### [WHAT TO PRODUCE]
In the records below, find the lines that include "simple" and copy each.

Records excerpted from a collection:
☆ ☆ ☆ ☆ ☆
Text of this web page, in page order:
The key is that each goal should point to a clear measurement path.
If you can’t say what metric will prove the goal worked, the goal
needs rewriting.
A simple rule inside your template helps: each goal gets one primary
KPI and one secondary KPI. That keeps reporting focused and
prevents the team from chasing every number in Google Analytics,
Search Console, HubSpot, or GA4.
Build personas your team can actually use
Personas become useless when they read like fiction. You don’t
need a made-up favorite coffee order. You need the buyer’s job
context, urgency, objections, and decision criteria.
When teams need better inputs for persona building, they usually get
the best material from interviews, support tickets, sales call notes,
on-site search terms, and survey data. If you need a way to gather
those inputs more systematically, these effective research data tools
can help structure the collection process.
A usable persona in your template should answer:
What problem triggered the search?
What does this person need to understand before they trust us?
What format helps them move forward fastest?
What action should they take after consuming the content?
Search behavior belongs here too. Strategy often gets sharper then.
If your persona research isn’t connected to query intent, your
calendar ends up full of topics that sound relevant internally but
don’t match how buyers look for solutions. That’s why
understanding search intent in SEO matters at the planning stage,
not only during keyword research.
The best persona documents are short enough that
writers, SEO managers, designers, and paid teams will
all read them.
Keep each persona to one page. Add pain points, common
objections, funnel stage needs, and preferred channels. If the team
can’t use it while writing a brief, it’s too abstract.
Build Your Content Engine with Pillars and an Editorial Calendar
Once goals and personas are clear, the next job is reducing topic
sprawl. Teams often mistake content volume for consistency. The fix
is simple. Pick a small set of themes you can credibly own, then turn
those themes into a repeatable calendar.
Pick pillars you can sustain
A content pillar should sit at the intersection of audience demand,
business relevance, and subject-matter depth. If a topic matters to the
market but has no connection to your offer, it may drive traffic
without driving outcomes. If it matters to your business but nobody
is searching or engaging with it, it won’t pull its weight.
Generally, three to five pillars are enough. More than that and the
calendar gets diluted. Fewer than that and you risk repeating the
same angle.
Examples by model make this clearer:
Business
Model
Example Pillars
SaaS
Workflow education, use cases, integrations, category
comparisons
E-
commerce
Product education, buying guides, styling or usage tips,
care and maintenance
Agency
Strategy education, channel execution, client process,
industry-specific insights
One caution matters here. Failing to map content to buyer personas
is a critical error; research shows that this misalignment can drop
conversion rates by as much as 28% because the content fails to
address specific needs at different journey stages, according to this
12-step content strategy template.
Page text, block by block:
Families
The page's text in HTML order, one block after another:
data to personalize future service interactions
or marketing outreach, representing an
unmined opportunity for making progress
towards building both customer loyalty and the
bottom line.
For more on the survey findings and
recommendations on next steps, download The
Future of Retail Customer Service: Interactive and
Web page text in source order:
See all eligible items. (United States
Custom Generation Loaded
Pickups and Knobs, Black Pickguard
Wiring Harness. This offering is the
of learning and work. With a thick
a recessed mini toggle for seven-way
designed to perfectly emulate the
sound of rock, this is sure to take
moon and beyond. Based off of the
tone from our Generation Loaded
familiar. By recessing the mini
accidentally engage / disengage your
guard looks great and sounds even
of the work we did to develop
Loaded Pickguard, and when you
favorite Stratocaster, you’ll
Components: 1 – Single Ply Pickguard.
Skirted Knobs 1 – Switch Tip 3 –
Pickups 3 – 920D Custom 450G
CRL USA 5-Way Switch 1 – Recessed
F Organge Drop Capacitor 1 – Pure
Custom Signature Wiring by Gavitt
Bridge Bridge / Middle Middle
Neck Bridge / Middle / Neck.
☆ ☆ ☆ ☆ ☆
### [ANSWER TO THE PROBLEM]
A simple rule inside your template helps: each goal gets one primary
is simple. Pick a small set of themes you can credibly own, then turn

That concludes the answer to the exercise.